Requirement
Write out, from the entries below, exactly the lines that run between the lines holding "strategies or augmentation" and "number field to", inclusive, and stop there.

┄┄┄┄┄┄

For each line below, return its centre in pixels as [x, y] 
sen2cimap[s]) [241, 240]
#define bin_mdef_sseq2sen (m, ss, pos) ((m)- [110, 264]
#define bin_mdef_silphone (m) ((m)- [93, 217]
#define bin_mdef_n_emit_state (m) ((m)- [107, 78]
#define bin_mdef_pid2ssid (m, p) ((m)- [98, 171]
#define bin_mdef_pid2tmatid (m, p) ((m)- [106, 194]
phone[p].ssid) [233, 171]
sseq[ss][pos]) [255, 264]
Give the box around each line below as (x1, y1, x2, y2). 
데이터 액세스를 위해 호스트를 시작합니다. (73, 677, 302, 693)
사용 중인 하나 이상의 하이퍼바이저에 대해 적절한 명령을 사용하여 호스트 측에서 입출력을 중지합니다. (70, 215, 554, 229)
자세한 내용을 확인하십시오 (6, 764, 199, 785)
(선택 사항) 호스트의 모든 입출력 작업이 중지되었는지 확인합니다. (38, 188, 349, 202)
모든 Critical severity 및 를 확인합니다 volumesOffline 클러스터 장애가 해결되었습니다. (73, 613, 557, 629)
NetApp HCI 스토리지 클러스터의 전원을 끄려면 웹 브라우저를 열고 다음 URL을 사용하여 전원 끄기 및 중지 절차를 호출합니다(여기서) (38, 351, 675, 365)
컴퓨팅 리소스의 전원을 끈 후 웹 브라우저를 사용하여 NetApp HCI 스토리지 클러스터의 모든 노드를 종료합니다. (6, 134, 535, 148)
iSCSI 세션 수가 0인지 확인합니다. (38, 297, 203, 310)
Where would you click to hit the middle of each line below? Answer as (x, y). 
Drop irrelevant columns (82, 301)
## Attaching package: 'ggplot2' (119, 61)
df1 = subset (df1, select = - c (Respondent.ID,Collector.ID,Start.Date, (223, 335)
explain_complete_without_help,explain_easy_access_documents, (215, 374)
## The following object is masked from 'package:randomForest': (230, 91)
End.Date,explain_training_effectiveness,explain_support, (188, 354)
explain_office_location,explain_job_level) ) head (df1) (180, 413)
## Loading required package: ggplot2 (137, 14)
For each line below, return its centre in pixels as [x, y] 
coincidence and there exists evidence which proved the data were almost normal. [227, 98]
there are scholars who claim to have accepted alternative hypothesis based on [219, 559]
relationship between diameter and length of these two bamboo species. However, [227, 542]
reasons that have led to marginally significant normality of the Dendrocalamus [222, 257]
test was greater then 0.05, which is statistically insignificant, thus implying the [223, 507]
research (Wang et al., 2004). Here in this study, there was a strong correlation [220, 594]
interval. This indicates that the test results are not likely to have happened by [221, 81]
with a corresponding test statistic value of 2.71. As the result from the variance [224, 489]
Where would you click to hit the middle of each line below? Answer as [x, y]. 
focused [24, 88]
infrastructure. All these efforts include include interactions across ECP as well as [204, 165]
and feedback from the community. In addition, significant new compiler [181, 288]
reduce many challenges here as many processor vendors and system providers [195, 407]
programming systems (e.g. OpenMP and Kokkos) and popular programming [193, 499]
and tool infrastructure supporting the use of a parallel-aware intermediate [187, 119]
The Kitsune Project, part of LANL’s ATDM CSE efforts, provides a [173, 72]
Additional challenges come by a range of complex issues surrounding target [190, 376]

┄┄┄┄┄┄

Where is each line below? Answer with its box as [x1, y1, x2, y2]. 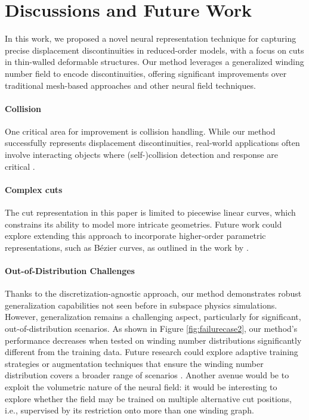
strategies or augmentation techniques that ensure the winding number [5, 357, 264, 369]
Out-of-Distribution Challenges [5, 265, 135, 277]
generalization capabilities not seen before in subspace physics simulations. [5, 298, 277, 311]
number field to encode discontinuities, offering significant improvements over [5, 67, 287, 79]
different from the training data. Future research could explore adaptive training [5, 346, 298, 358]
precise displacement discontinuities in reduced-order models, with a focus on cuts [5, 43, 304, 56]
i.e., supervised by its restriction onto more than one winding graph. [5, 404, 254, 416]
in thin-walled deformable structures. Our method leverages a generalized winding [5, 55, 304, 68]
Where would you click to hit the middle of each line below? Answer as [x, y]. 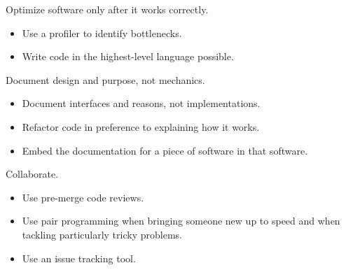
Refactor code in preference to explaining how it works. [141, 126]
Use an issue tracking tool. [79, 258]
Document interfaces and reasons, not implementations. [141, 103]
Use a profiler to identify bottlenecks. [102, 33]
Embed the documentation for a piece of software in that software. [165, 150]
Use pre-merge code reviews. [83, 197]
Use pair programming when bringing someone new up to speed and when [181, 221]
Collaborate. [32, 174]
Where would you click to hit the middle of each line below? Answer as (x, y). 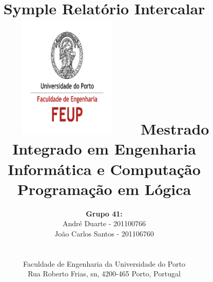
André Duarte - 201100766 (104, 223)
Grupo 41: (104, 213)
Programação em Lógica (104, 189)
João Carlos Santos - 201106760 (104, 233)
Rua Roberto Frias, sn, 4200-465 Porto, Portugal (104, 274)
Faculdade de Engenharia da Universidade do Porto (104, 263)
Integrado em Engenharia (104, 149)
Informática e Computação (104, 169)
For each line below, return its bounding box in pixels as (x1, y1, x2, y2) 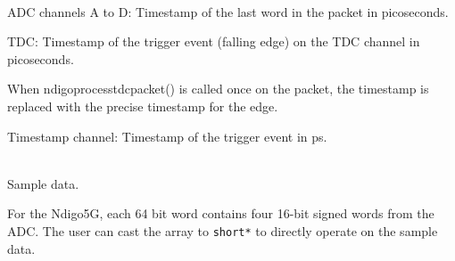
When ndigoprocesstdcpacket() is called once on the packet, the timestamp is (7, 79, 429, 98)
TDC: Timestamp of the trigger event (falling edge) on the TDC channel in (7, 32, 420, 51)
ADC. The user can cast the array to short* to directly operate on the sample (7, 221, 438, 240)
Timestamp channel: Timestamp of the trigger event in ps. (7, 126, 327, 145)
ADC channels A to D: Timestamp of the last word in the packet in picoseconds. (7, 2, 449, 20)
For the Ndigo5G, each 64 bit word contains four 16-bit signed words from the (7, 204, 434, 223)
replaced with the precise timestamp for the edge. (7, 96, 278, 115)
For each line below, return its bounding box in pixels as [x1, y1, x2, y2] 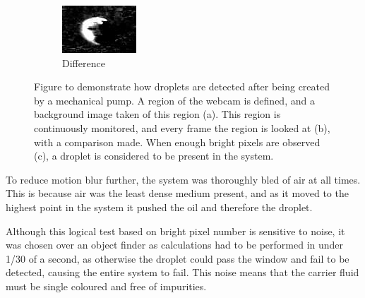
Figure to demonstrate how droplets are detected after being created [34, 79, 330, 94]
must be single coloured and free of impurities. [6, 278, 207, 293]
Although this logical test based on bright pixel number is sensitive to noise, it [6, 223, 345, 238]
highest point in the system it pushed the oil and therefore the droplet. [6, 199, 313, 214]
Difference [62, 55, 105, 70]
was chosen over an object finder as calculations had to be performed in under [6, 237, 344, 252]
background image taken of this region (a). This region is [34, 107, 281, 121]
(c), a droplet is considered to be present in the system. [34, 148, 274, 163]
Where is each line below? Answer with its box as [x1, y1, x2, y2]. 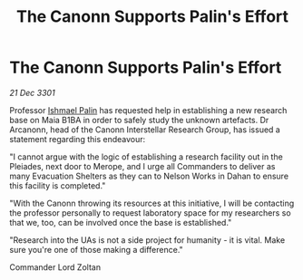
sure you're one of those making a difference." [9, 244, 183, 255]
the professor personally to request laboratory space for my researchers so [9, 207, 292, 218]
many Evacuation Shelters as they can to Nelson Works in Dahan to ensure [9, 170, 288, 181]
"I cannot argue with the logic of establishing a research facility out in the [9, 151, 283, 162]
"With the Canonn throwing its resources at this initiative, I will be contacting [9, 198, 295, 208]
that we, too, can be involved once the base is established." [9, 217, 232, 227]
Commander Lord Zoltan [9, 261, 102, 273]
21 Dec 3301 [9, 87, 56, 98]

┄┄┄┄┄┄

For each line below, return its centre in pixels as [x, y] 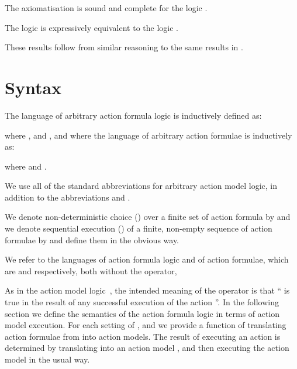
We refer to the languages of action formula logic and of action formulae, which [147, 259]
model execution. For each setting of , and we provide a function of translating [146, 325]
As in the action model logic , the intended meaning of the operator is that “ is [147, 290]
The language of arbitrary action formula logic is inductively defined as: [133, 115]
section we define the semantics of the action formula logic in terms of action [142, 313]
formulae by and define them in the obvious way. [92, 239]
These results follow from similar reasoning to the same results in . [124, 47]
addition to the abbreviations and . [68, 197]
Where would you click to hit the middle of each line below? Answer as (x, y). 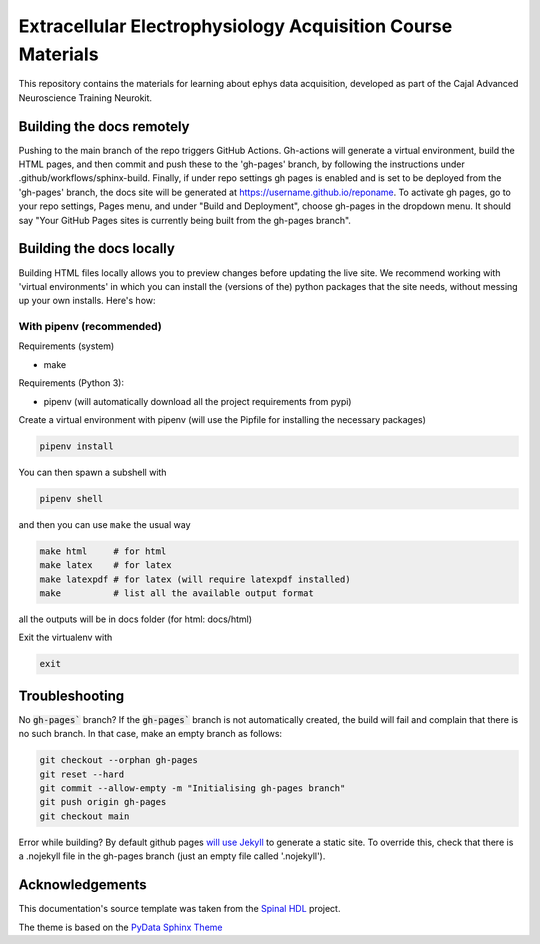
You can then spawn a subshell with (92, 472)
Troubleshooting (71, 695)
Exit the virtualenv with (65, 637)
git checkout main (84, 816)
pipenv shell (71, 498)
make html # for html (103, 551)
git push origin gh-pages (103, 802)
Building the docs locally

┄┄┄┄┄┄

Answer to this task
strategies or augmentation techniques that ensure the winding number [5, 357, 264, 369]
Out-of-Distribution Challenges [5, 265, 135, 277]
generalization capabilities not seen before in subspace physics simulations. [5, 298, 277, 311]
number field to encode discontinuities, offering significant improvements over [5, 67, 287, 79]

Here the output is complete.